* What is being asked *
Starting with the first line of the material, reproduce exactly each line up to and including the one that contains "nmtui - ncurses", leaving out every picture.
Start of Given records
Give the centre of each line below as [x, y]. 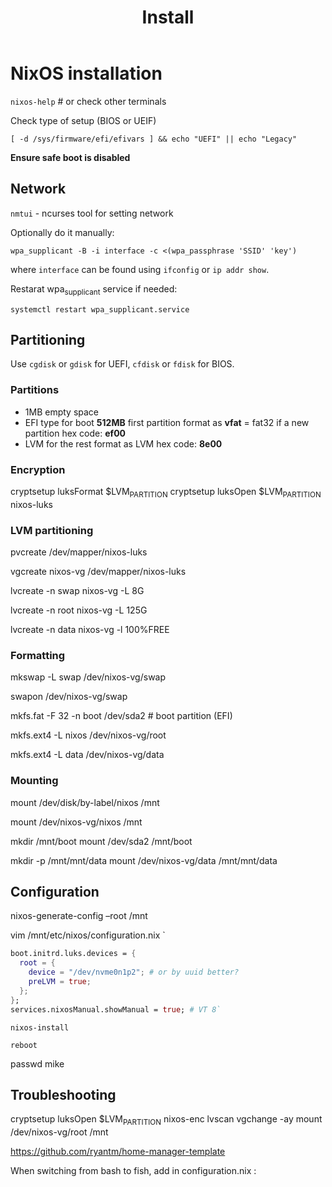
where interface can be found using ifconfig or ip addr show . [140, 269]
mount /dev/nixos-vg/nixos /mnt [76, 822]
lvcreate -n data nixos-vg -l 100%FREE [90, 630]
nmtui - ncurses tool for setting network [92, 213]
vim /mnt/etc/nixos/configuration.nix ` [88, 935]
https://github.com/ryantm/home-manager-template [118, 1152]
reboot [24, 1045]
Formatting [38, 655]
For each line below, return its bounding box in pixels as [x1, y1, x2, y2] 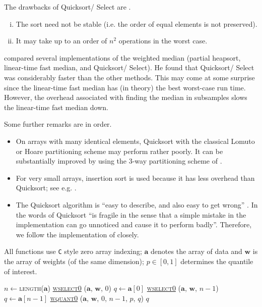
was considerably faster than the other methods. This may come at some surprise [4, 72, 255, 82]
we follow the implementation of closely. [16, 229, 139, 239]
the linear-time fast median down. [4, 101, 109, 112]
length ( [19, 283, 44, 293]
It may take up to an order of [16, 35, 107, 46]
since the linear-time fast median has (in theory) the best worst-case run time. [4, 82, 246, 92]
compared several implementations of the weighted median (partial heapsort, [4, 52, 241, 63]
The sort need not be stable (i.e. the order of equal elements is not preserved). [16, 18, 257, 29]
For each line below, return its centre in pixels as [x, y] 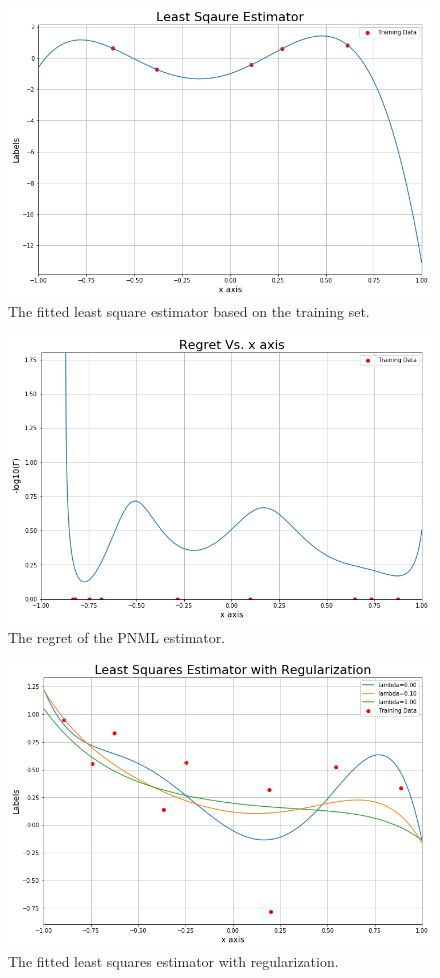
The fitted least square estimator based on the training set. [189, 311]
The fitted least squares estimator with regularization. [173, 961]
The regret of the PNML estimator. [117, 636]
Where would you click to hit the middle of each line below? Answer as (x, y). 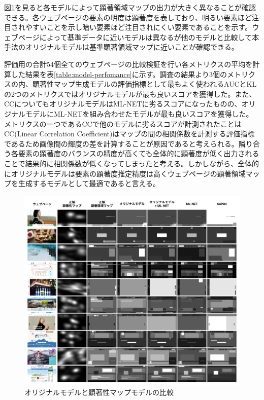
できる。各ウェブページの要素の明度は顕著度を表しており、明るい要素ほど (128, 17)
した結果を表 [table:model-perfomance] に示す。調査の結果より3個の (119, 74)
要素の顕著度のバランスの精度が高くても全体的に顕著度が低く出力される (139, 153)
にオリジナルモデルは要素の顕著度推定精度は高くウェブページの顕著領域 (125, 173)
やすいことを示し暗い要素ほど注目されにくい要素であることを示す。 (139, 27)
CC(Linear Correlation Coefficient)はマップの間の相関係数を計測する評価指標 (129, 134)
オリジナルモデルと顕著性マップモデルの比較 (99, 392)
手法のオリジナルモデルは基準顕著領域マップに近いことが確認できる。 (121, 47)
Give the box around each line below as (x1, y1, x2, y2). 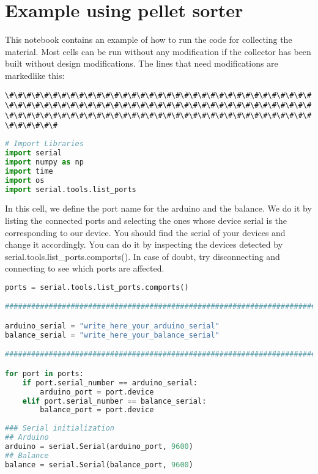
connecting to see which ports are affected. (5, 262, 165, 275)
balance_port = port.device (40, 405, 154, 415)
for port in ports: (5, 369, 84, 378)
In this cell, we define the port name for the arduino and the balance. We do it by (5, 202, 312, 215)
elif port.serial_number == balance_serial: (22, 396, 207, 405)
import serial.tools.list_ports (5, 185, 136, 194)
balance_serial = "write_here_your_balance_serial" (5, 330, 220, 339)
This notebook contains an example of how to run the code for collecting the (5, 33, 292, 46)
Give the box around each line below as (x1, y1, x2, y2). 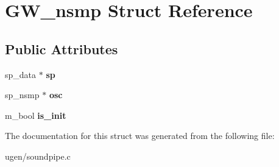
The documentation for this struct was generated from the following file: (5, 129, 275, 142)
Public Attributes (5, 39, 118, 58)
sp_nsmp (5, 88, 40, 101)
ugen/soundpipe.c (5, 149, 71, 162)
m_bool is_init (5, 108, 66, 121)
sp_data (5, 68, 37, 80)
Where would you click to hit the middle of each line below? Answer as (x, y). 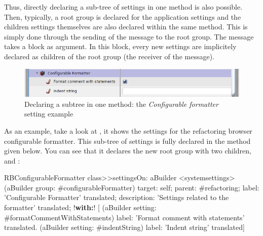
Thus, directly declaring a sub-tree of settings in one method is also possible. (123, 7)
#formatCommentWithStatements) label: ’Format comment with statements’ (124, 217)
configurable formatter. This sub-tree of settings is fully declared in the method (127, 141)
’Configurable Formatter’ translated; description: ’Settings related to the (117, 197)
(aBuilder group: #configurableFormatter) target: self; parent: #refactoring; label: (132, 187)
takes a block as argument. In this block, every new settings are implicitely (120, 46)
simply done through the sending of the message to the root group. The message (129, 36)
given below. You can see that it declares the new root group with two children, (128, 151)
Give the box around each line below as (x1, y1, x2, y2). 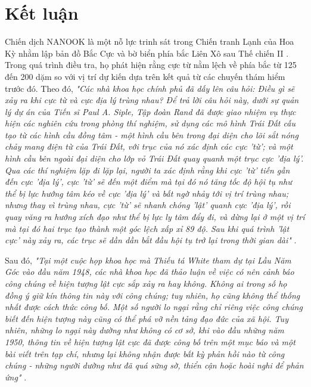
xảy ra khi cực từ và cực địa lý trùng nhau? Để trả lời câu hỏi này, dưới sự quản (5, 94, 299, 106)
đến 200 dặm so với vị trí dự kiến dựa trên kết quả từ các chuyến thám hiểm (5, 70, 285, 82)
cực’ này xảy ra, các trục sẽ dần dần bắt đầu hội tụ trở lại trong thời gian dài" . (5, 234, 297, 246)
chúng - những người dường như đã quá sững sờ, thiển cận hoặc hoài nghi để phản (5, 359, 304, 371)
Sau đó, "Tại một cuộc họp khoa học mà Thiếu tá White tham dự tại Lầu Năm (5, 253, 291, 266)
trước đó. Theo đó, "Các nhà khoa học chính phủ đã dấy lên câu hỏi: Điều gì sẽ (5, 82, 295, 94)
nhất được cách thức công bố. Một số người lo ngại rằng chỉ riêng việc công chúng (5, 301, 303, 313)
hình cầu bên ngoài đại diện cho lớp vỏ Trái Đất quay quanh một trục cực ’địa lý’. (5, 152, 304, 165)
End of Given records
* Final answer *
Give the centre of each line below as [x, y]. 
where interface can be found using ifconfig or ip addr show . [140, 269]
mount /dev/nixos-vg/nixos /mnt [76, 822]
lvcreate -n data nixos-vg -l 100%FREE [90, 630]
nmtui - ncurses tool for setting network [92, 213]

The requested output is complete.